Zamknął drzwi, z powrotem obejmując chłopaka obiema rękami i zaczął iść w stronę kanapy.

- Jeszcze...parę...kroków - wydyszał, po czym z ulgą położył blondyna na sofie. Usiadł obok, oddychając ciężko.

Seo Changbin, nigdy więcej takich pomysłów, pomyślał, kryjąc twarz w dłoniach. Jakie to było nieprzemyślane! Okej, właśnie kogoś uratował, ale co dalej? Nie wiedział kim jest ten blondyn, ani jakie mogą być jego zamiary. Co prawda wyglądał niewinnie, ale urocza twarzyczka nie jest przepustką do nieba. Przecież właśnie mógł przywlec do swojego mieszkania jakiegoś dajmy na to złodzieja albo narkomana. Być może przesadzał, ale życie bywa przewrotne i nigdy nie wiadomo co jest w stanie się wydarzyć.

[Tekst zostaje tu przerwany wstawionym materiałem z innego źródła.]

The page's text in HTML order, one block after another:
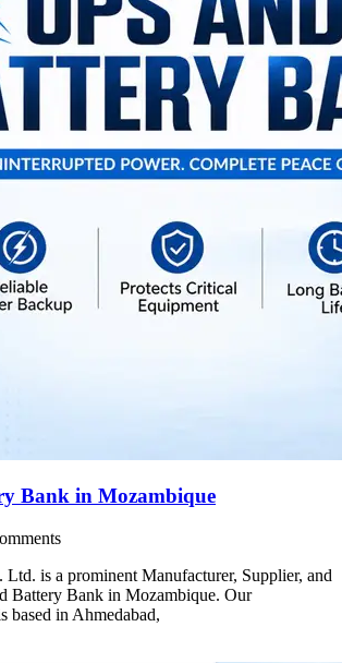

- Ciesz się, że tak wierzę w ludzi - mruknął do najspokojniej w świecie śpiącego chłopaka, okrywając go kocem. Musiał wracać do klubu po kolejnego potrzebującego opieki dzieciaka. Teoretycznie mógł zostawić Minho, żeby ten radził sobie sam, jednak czuł, że nie powinien. Na jego nieszczęście brunet, choć zwykle małomówny i spokojny, po alkoholu potrafił przejść samego siebie. Changbin zawsze zastanawiał się, jakim cudem parę kieliszków potrafi obudzić w chłopaku tak nieobliczalne zachowania. Zostawiając Minho chociaż na chwilę, nigdy nie wiedziało się, czy po powrocie znajdzie się go na stole, czy pod stołem.

Trudno, najwyżej zastanę dom splądrowany, pomyślał, po raz ostatni patrząc na blondyna, który właśnie uśmiechnął się lekko przez sen.

Wstał, przeciągając się, po czym ruszył w stronę drzwi. Czekała go cholernie długa, męcząca noc. 

a/n 

Ten rozdział jest dość krótki, ale wolałam żeby był osobny, niż połączony z tym, co będzie się działo dalej. 

W ogóle czuję, że to fanfiction będzie krówką ciągutką. W zanadrzu mam napisane już całkiem sporo części. 

Bynajmniej mam nadzieję, że miło się będzie wam czytać.